ENTRIES SHOWN:
- Opening Delimiter -
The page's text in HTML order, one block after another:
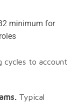
minimum for
cycles to account
Typical
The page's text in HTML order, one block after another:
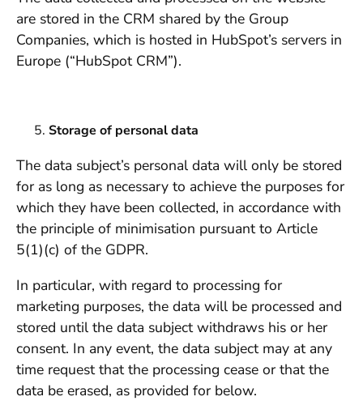
are stored in the CRM shared by the Group
Companies, which is hosted in HubSpot’s servers in
Europe (“HubSpot CRM”).
Storage of personal data
The data subject’s personal data will only be stored
for as long as necessary to achieve the purposes for
which they have been collected, in accordance with
the principle of minimisation pursuant to Article
5(1)(c) of the GDPR.
In particular, with regard to processing for
marketing purposes, the data will be processed and
stored until the data subject withdraws his or her
consent. In any event, the data subject may at any
time request that the processing cease or that the
data be erased, as provided for below.
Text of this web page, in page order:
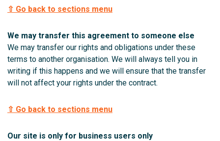
⇧ Go back to sections menu
We may transfer this agreement to someone else
We may transfer our rights and obligations under these
terms to another organisation. We will always tell you in
writing if this happens and we will ensure that the transfer
will not affect your rights under the contract.
⇧ Go back to sections menu
Our site is only for business users only
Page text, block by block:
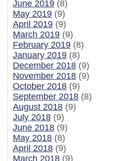
June 2019 (8)
May 2019 (9)
April 2019 (9)
March 2019 (9)
February 2019 (8)
January 2019 (8)
December 2018 (9)
November 2018 (9)
October 2018 (9)
September 2018 (8)
August 2018 (9)
July 2018 (9)
June 2018 (9)
May 2018 (8)
April 2018 (9)
March 2018 (9)
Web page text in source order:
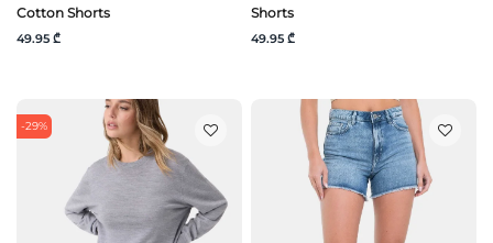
- Closing Delimiter -
TASK STATEMENT:
Output the listing above in full and exactly, with pictures excluded.

ANSWER TO THIS EXERCISE:
The page's text in HTML order, one block after another:
minimum for
cycles to account
Typical
The page's text in HTML order, one block after another:
are stored in the CRM shared by the Group
Companies, which is hosted in HubSpot’s servers in
Europe (“HubSpot CRM”).
Storage of personal data
The data subject’s personal data will only be stored
for as long as necessary to achieve the purposes for
which they have been collected, in accordance with
the principle of minimisation pursuant to Article
5(1)(c) of the GDPR.
In particular, with regard to processing for
marketing purposes, the data will be processed and
stored until the data subject withdraws his or her
consent. In any event, the data subject may at any
time request that the processing cease or that the
data be erased, as provided for below.
Text of this web page, in page order:
⇧ Go back to sections menu
We may transfer this agreement to someone else
We may transfer our rights and obligations under these
terms to another organisation. We will always tell you in
writing if this happens and we will ensure that the transfer
will not affect your rights under the contract.
⇧ Go back to sections menu
Our site is only for business users only
Page text, block by block:
June 2019 (8)
May 2019 (9)
April 2019 (9)
March 2019 (9)
February 2019 (8)
January 2019 (8)
December 2018 (9)
November 2018 (9)
October 2018 (9)
September 2018 (8)
August 2018 (9)
July 2018 (9)
June 2018 (9)
May 2018 (8)
April 2018 (9)
March 2018 (9)
Web page text in source order:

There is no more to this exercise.